Until he had a conversation with God, Al North ran from conflict…literally.

As a kid, he hid in the woods for hours and even days to avoid strife at home. Besieged by failing grades in college, he quit without saying a word to anyone and enlisted in the Air Force, a stint that landed him in Vietnam. And then, well into adulthood, he left his well-paying marketing positions just to dodge conflict with bosses and coworkers.
Until he had a conversation with God, Al hadn’t peeled back the onion to discover the reason for his fleet feet.
Unbeknownst to him at the time, he struggled with post-traumatic stress disorder (PTSD), a mental health condition now being recognized during PTSD Awareness Month.
“Everyone has a hang-up,” Al said. Maybe his story will resonate with you.
The Root of His PTSD
PTSD, which I addressed in two previously published stories available here and here, isn’t a newly recognized condition. It dates to 50 B.C. when Hippocrates described the disorder in a poem.
Though veterans, like Al, are more likely to have PTSD than civilians, statistics show that about six out of every 100 people will have PTSD at some point in their lives.
When I first met Al at a local coffee shop, he told me that his experience in Vietnam hadn’t caused the disorder—at least directly. As a staff sergeant at the Cam Ranh Air Force Base, he’d felt successful for the first time in his life, which seemed to temper his compulsion to run when adversity struck.

No, the genesis of his condition came years earlier as a kid growing up in rural Massachusetts.
Research shows that one of the leading causes of PTSD is sexual violence. And indeed, Al could check that box…among other things. Al’s uncle violated him, and other family members and peers bullied him because of his small build. “I was the runt and never measured up to the big men in my family,” he told me.
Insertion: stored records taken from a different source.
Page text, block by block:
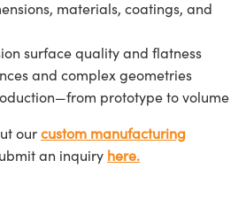
materials, coatings, and
surface quality and flatness
and complex geometries
prototype to volume
ourcustom manufacturing
an inquiry here.

His low self-esteem was further compounded by an undiagnosed learning disability that affected his ability to process information. Even a teacher once told him he’d never amount to much.
The Trip Wire
These long-hidden traumas eventually bubbled to the forefront after living through a major missile attack just one week before his tour in Vietnam was supposed to end. Huddled amid the sandbags stacked outside his hootch, he thought he was going to die.
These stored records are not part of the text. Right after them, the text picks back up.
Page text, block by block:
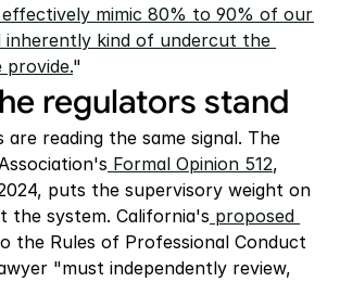
effectively mimic 80% to 90% of our
inherently kind of undercut the
provide."
regulators stand
are reading the same signal. The
Formal Opinion 512,
puts the supervisory weight on
the system. California's proposed
the Rules of Professional Conduct
"must independently review,

The terror of that hours-long attack tripped something inside his mind, only to be further aggravated by events and situations when he returned to the states.
“Someone should have forewarned us,” Al said, recalling the attitudes he’d encountered in the late 1960s. Perfect strangers would approach him. They would curse him and call him a baby killer.
The verbal abuse continued at home. Among the brawny men in his family, his service in the Air Force hadn’t counted for much. He was a “sissy” for not serving in the Army or Marines.
“I felt alone, confused. I had no support. That’s when the panic attacks started.”
Reverting to the Default Position
So, Al behaved as he’d always behaved. He ran. He jumped in his Volkswagen and drove to Tennessee where he’d gone to college before enlisting. There, he reconnected with old friends, including Jackie, whom he married three-and-a-half months later.
“They accepted me,” he said. “And I really needed that.”
Though he “had the blessing of a very supportive wife,” he still suffered. “I was living in a state of denial,” he continued. “I’d never talked about what I’d gone through.”
His Conversation with God
But Al had a trump card: his faith and Jackie, his wife of 53 years.
Through his church, he learned about Celebrate Recovery, a Christian-based recovery program for anyone struggling with hurts, hang-ups, and habits of any kind. His pastor needed someone to run the program at Al’s church.
That’s when he had a conversation with God.
“You need to volunteer,” God told Al in the middle of the night. “I got up and told my wife I was going to volunteer for this ministry. Unbelievably, my wife had the same conversation, and she said, ‘we’re going to do this together.’”

Understanding His Life’s Purpose
Until that point 11 years ago, Al hadn’t considered the need for recovery. (This despite a major panic attack brought on by a graphic video and not remembering the drive home.)
But to run the program, he had to take the program and that’s when discovery began…all set in motion by a request from God.
Once he admitted, among other things, that he was powerless over his compulsive behaviors and had taken a moral inventory of himself—two of Celebrate Recovery’s 12 steps—Al began to understand that his life had been hobbled by PTSD.
These days, life looks a lot different. He’s convinced that the adversity he faced uniquely prepared him to become the man he is today, the state representative for Celebrate Recovery, a job that entails establishing ministries across Tennessee and counseling other veterans and prison inmates.
“I have a passion,” he said, “for being a voice for understanding trauma—the impact on people’s lives. I teach hope.”
Until he had a conversation with God, Al hadn’t understood his purpose in life.